En attendant le dépanneur , stressé et incapable de rester là
sur le parking , les bras ballants à discuter , j'en profite pour
rattraper mon retard en tapant mon blog sur l'ordi , dans le camping-car
. Comme la situation s'éternise , je propose à Dominique de retourner 15
km en arrière pour aller sur le petit marché aux poissons fumés pour
acheter quelques produits d'artisanat locaux que nous avions repéré hier
. Il s'agit de plateau fait de morceau d' écorce de bouleau cousu
grossièrement entre eux et décorés de motifs gravés . Le résultat est
plutôt joli , résultat nous en achetons trois avant de rejoindre la
troupe toujours occupé à attendre le dépanneur . Il finit par arriver à
11h00 et met presque une heure pour faire grimper le fourgon sur son
plateau ; la manoeuvre n'est pas facile car sans contact , tout est
bloqué sur les véhicules modernes . Il faut soulever le train avant avec
deux crics pour glisser et amarrer un petit chariot métallique sous
l'avant du véhicule avant de pouvoirt le haler sur la plateforme
fortement inclinée . Ensuite c'est le porte-à-faux arrière du fourgon de
Serge qui pose problème en frottant sur le parking avec un bruit
métallique des plus sinistre . Le dépanneur glisse alors des planches
sous les roues pour réduire l'angle d'inclinaison et le frottement cesse
. Serge part à bord de la dépanneuse . Marie-Do monte à bord du 4x4
d'Aldar avec pour consigne de nous tenir au courant de l'évolution de la
situation .En attendant nous gagnons Irkoutsk pour faire nos courses de
bouche et le plein de gaz dans une station spécialisée que nous avions
repéré hier en bus .
A 14h00 , comme le téléphone n'a toujours pas sonné , nous
commençons à traverser la capitale de la Sibérie Orientale , toujours
aussi grouillante de circulation . Dès que nous quittons l'enfer urbain
, nous retrouvons un paysage montagnard , mais plutôt alpin maintenant
,car les cimes sont plus hautes et les pentes plus abruptes : j'aide le
camping-car du mieux que je peux en mettant en boite manuelle . La route
serpente beaucoup parmi les sapins, rendant les doublements de camions
hasardeux , d'autant que beaucoup de voitures arrivent en face . Et puis
les semi-remorques russes ne facilitent pas la tache avec leur longueur
démesurée . Nous enjambons ainsi plusieurs petits monts . Vers 15h00 ,
le téléphone nous apprend la bonne nouvelle ; le véhicule est réparé .

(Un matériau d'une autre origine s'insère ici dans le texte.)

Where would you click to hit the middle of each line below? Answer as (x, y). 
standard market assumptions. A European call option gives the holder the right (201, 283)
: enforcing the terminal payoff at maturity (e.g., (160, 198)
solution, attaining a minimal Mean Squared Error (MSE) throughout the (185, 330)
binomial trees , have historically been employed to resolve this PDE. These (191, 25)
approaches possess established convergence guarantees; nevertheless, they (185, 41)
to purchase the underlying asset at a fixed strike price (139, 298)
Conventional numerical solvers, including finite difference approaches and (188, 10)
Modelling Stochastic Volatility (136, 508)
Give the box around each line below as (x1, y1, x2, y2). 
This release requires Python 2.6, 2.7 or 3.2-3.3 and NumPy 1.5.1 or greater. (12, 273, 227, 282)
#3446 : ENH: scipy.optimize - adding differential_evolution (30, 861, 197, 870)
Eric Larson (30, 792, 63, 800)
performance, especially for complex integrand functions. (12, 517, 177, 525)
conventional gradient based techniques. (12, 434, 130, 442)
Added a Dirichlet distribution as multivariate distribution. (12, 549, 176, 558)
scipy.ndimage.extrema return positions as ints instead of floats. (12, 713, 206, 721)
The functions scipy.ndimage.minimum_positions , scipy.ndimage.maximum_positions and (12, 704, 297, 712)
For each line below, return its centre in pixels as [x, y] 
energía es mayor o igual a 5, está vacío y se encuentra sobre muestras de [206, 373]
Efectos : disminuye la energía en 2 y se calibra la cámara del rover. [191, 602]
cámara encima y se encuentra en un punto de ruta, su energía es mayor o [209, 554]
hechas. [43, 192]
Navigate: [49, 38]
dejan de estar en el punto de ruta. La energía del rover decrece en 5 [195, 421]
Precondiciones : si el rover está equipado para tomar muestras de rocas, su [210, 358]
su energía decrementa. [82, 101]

Aussitôt nous optons pour une pause casse-croûte , histoire de leur
permettre de rattraper une partie de leur retard . Après une difficile
recherche dans le secteur , nous finissons par trouver un affreux
parking poussiéreux à souhait . Une fois installés au fond de celui-ci
sur une vieille dalle , derrière une palissade , nous nous rendons
compte qu'il s'agit d'une station service encore en activité !! Il ne
nous reste plus qu'à riper un peu sur quelques dizaines de mètres ,
histoire de rester en bon terme avec les voisins !

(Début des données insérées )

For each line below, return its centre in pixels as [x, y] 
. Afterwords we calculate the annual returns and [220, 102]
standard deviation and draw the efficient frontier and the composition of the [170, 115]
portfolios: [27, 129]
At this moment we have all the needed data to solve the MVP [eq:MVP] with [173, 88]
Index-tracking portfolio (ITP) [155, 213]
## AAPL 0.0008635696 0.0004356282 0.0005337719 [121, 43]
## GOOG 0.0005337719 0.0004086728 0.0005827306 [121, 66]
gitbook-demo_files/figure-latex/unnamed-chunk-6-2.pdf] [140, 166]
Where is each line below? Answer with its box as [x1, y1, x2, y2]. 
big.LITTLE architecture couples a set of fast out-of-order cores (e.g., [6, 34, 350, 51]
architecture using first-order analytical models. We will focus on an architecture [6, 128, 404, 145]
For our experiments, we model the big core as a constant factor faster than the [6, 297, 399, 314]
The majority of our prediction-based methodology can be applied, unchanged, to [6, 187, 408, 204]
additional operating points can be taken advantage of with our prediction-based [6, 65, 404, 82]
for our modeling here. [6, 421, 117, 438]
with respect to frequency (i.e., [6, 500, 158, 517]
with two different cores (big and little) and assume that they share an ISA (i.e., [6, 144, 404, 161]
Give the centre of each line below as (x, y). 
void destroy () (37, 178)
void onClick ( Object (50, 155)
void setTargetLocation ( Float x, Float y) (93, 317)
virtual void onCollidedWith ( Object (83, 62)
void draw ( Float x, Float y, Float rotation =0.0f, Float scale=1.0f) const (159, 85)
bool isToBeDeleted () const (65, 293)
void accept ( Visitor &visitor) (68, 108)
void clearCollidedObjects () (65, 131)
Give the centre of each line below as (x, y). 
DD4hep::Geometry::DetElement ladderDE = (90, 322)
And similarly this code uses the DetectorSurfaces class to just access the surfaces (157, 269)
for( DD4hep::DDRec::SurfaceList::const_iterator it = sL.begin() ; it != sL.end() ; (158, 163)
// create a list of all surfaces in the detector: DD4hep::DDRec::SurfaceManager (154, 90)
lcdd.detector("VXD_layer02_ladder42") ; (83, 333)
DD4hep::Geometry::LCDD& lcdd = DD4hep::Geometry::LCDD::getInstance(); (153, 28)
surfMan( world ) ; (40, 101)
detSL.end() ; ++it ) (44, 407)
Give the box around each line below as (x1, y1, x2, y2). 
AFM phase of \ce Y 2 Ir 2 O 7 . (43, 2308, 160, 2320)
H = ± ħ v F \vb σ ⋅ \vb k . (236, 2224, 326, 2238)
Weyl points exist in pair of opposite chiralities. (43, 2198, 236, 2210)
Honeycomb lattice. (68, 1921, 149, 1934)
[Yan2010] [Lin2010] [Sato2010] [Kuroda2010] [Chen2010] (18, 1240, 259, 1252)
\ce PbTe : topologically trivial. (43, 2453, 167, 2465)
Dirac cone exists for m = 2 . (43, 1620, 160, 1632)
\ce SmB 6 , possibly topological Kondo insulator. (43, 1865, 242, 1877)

Vers 16h00 nous reprenons notre traversée de la chaine
montagneuse pour enfin descendre sur les bords du Baïkal : ici la route
offre de magnifiques points de vue sur le lac . Dommage que nous ayons
le soleil de face et que bien souvent le panorama se cache derrière de
hautes rangées d'arbres . Une fois parvenus au niveau de l'eau , nous
suivons la berge en compagnie du Transsibérien ,omniprésent , qui
contourne aussi le lac par le sud . Nous arrivons au campement en même
temps que Serge et Marie-Do qui , en forçant un peu sur la mécanique ,
ont réussi à nous rattraper . Et comme les heureux événements n'arrivent
jamais seul , à la sortie du petit chemin de terre qui nous mène au
camping , nous avons la surprise d'être sur une plage , au bord du
Baïkal ,et au soleil couchant de surcroît .
Une happy end que nous accompagnons d'un solide apéro bien mérité !!